Она остановилась, и, уже держась за ручку двери, обернулась к нему.
— Еще одну минутку. Конечно, вы совершенно правильно сделаете, если перед своим уходом выпустите того господина, который сидит у вас в шкафу. Мне уже тогда, когда я проходил через вашу спальню, показалось, что ему там весьма душно. В шкафу наверно очень много нафталина…
Красные пятна на ее скулах исчезли; побелев как полотно, она неподвижно смотрела на него.
Он покачал головой. — Дети! Дети! — сказал ом с насмешливой укоризной. — Да вас же можно голыми руками брать. И еще воображаете себя заговорщиками! И еще хотите бороться с нашим государством своими детскими фокусами? Да вы только себе вредите!
Она смотрела на него, оцепенев. Рот ее был плотно сжат, глаза лихорадочно блестели, она все еще держалась за ручку двери.
— Но вам повезло, фрейлейн Шэнлейн, — продолжал комиссар тем же легким тоном презрительного превосходства, — поскольку сегодня вы лично меня совершенно не интересуете. Я интересуюсь сегодня только господином в вашем шкафу. Может быть, когда у себя в кабинете я обдумаю ваше дело, я сочту своей обязанностью доложить о вас в соответствующем месте. Я говорю — может быть, наверно еще не знаю. А может быть, ваше дело покажется мне слишком пустяковым, особенно, принимая во внимание ваши легкие…
Вдруг она заговорила горячо и страстно: — Не нужно мне от вас никакой милости! Ненавижу вашу жалость! Мое дело не пустяковое! Да, верно, я систематически укрывала у себя политически неблагонадежных! Я слушала передачи из-за границы! Вот! Теперь вы знаете! Теперь вы уже не можете щадить меня — несмотря на мои легкие!
— Барышня! — насмешливо сказал он и окинул почти сострадательным взглядом эту странную фигуру старой девы в спортивных брюках и желтом с красными пуговицами джемпере. — У вас не только легкие, у вас и нервы! Полчаса допроса, и вы бы увидели, какая жалкая бессильная тряпка ваше тело! Очень неприятно, когда такую штуку относительно себя обнаружишь, подобного унижения собственного достоинства многие совсем не могут вынести, и потом сами мастерят себе петельку.

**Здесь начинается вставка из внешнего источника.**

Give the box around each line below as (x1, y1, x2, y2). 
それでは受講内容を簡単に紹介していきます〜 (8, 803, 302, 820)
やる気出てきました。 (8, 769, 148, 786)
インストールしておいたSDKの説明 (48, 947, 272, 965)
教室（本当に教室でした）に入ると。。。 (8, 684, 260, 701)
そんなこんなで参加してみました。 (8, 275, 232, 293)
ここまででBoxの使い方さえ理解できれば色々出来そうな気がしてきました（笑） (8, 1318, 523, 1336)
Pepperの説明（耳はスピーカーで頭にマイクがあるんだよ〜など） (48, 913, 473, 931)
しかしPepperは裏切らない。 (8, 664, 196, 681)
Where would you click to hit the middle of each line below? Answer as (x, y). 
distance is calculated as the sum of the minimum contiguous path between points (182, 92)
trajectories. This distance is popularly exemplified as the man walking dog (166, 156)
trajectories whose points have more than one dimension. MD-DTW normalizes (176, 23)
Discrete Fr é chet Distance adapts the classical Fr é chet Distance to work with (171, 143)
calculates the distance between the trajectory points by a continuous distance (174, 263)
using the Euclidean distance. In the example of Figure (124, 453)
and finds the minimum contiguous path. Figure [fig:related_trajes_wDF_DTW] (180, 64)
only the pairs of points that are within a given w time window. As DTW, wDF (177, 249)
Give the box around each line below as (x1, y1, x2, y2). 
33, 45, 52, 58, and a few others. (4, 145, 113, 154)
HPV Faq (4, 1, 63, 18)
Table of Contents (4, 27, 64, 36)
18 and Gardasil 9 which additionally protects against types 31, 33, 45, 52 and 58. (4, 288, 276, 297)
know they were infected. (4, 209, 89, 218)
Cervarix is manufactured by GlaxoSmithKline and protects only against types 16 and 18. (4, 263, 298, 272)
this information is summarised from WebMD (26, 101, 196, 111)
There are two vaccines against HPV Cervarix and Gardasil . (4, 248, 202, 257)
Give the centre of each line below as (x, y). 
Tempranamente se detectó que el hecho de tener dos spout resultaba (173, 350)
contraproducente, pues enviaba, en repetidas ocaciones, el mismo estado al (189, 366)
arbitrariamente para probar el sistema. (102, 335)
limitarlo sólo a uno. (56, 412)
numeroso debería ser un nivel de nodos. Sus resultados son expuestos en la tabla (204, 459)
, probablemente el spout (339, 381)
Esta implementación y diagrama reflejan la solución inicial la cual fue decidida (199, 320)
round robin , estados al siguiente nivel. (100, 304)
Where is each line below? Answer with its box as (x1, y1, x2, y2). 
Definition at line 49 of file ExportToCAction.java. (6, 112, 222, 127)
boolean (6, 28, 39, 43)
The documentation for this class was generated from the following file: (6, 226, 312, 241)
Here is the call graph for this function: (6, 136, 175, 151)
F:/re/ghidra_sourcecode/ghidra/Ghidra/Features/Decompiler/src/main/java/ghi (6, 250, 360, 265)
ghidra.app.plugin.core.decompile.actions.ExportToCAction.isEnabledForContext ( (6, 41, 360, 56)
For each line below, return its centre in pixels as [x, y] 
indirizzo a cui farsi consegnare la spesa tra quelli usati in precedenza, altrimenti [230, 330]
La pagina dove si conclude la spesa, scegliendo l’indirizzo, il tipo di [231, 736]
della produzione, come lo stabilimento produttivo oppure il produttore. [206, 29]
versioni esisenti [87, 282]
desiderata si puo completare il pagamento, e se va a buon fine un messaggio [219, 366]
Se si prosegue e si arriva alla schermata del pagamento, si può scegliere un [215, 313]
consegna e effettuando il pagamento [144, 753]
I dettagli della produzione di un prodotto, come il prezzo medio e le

Он еще раз посмотрел на нее, задумчиво кивнул.
Затем сказал пренебрежительно: — И это называется бунтовщики!
Она содрогнулась, словно ее ударили хлыстом, но не ответила.
— Однако мы за приятной беседой совершенно позабыли о вашем госте в шкафу, — продолжал он, помолчав. — Идемте, фрейлейн Шэнлейн, если мы не вызволим его, он, пожалуй, там богу душу отдаст.